As the author, I would invite you to try protobuf-net; it ships with binaries for both mono 2.0 and silverlight 2.0, and is fast and efficient. If you have any problems whatsoever, just drop me an e-mail (see my stackoverflow profile); support is free.

Jon's version (see the earlier accepted answer) is also very good, but IMO the protobuf-net version is more idiomatic for C# - Jon's would be ideal if you were talking C# to java, so you could have a similar API at both ends.

Marc Gravell
I am already experimenting with protobuf-net, really great work, thanks a lot!
Dennis Kempin
Is adding the ProtoContract attribute to classes and ProtoMember attribute to the members necessary for using your library?
Binoj Antony
@Binoj - with "v1" (the current pre-compiled downloadable dll) "yes". However, "v2" fixes this (see http://marcgravell.blogspot.com/2010/02/protobuf-net-v2-on-iphone.html for full "v2" details). It isn't feature-complete yet (and to play with it you'd have to compile from the trunk), but the existing "v2" code works fine for a range of simple messages.
Marc Gravell
@Binoj - as a separate note; it doesn't *have* to be `ProtoContract` - it will also work with `[XmlType]+[XmlElement(Order=n)]` or `[DataContract]+[DataMember(Order=n)]`.
Marc Gravell
@Marc - Thanx for effort!
Binoj Antony
A: 

I had a very similar problem - saving to a file. But the following can also be used over a network as it was actually designed for remoting.

The solution is to use Simon Hewitt's library - see Optimizing Serialization in .NET - part 2.

Part 1 of the article states (the bold is my emphasis): "... If you've ever used .NET remoting for large amounts of data, you will have found that there are problems with scalability. For small amounts of data, it works well enough, but larger amounts take a lot of CPU and memory, generate massive amounts of data for transmission, and can fail with Out Of Memory exceptions. There is also a big problem with the time taken to actually perform the serialization - large amounts of data can make it unfeasible for use in apps ...."

I got a similar result for my particular application, 40 times faster saving and 20 times faster loading (from minutes to seconds). The size of the serialised data was also much reduced. I don't remember exactly, but it was at least 2-3 times.

It is quite easy to get started. However there is one gotcha: only use .NET serialisation for the very highest level datastructure (to get serialisation/deserialisation started) and then call the serialisation/deserialisation functions directly for the fields in the highest level datastructure. Otherwise there will not be any speed-up... For instance if a particular data structure (say Generic.List) is not supported by the library then .NET serialisation will used instead and this is a no-no.
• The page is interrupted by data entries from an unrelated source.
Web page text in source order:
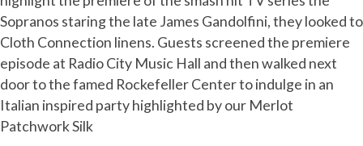
Sopranos staring the late James Gandolfini, they looked to
Cloth Connection linens. Guests screened the premiere
episode at Radio City Music Hall and then walked next
door to the famed Rockefeller Center to indulge in an
Italian inspired party highlighted by our Merlot
Patchwork Silk
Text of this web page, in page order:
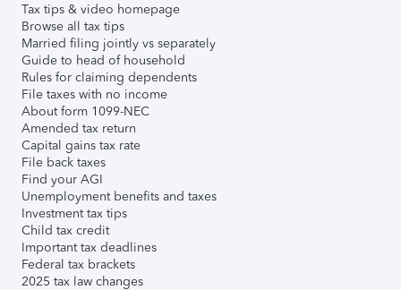
Tax tips & video homepage
Browse all tax tips
Married filing jointly vs separately
Guide to head of household
Rules for claiming dependents
File taxes with no income
About form 1099-NEC
Amended tax return
Capital gains tax rate
File back taxes
Find your AGI
Unemployment benefits and taxes
Investment tax tips
Child tax credit
Important tax deadlines
Federal tax brackets
2025 tax law changes
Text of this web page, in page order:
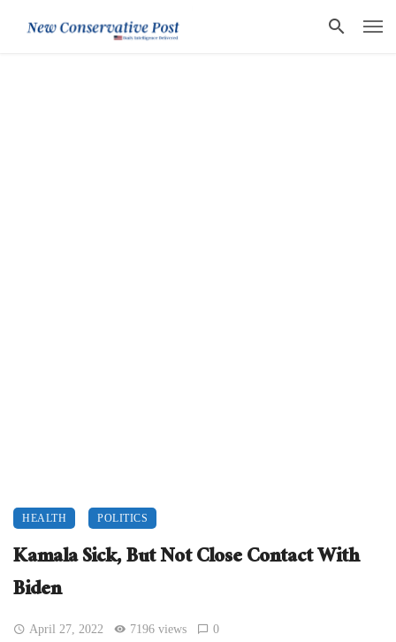
HEALTH POLITICS
Kamala Sick, But Not Close Contact With
Biden
April 27, 2022 7196 views 0
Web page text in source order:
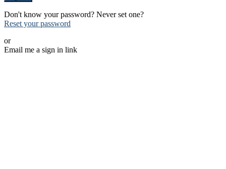
Don't know your password? Never set one?
Reset your password
or
Email me a sign in link
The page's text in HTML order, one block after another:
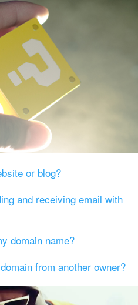
or blog?
and receiving email with
domain name?
from another owner?

Instead serialise the list in client code (or similar). For an example see near "'This is our own encoding." in the same function as listed below.

For reference: code from my application - see near "Note: this is the only place where we use the built-in .NET ...".

Peter Mortensen
+2  A: 

I have some benchmarks for the leading .NET serializers available based on the Northwind dataset.
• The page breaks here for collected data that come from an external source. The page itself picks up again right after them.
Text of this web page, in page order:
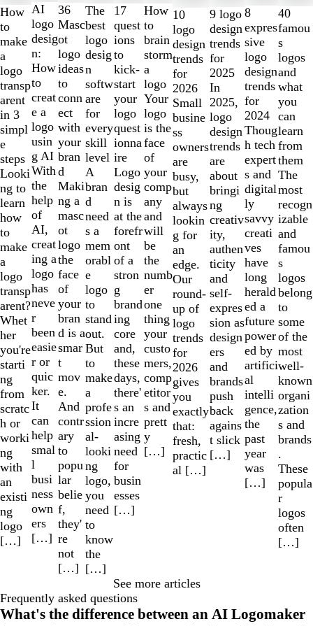
How
to
make
a
logo
transp
arent
in 3
simpl
e
steps
Looki
ng to
learn
how
to
make
a
logo
transp
arent?
Whet
her
you're
starti
ng
from
scratc
h or
worki
ng
with
an
existi
ng
logo
[…]
AI
logo
desig
n:
How
to
creat
e a
logo
usin
g AI
With
the
help
of
AI,
creat
ing a
logo
has
neve
r
been
easie
r or
quic
ker.
It
can
help
smal
l
busi
ness
own
ers
[…]
36
Masc
ot
logo
ideas
to
conn
ect
with
your
bran
d
Maki
ng a
masc
ot
logo
the
face
of
your
bran
d is a
smar
t
mov
e.
And
contr
ary
to
popu
lar
belie
f,
they'
re
not
[…]
The
best
logo
desig
n
softw
are
for
every
skill
level
A
bran
d
need
s a
mem
orabl
e
logo
to
stand
out.
But
to
make
a
profe
ssion
al-
looki
ng
logo,
you
need
to
know
the
[…]
17
quest
ions
to
kick-
start
your
logo
quest
ionna
ire
Logo
desig
n is
at the
forefr
ont
of a
stron
g
brand
ing
core
and,
these
days,
there'
s an
incre
asing
need
for
busin
esses
[…]
How
to
brain
storm
a
logo
Your
logo
is the
face
of
your
comp
any
and
will
be
the
numb
er
one
thing
your
custo
mers,
comp
etitor
s and
prett
y
[…]
10
logo
design
trends
for
2026
Small
busine
ss
owners
are
busy,
but
always
lookin
g for
an
edge.
Our
round-
up of
logo
trends
for
2026
gives
you
exactly
that:
fresh,
practic
al […]
9 logo
design
trends
for
2025
In
2025,
logo
design
trends
are
about
bringi
ng
creativ
ity,
authen
ticity
and
self-
expres
sion as
design
ers
and
brands
push
back
agains
t slick
[…]
8
expres
sive
logo
design
trends
for
2024
Thoug
h tech
expert
s and
digital
ly
savvy
creati
ves
have
long
herald
ed a
future
power
ed by
artifici
al
intelli
gence,
the
past
year
was
[…]
40
famou
s
logos
and
what
you
can
learn
from
them
The
most
recogn
izable
and
famou
s
logos
belong
to
some
of the
most
well-
known
organi
zation
s and
brands
.
These
popula
r
logos
often
[…]
1
to
2
of
10
See more articles
Frequently asked questions
What's the difference between an AI Logomaker

@marcgravell binary protobuf-net is the fastest implementations benchmarked that is about 7x faster than Microsoft fastest serializer available (the XML DataContractSerializer) in the BCL.

I also maintain some open-source high-performance .NET text serializers as well:

  • JSV TypeSerializer a compact, clean, JSON+CSV-like format that's 3.1x quicker than the DataContractSerializer
  • as well as a JsonSerializer that's 2.6x quicker.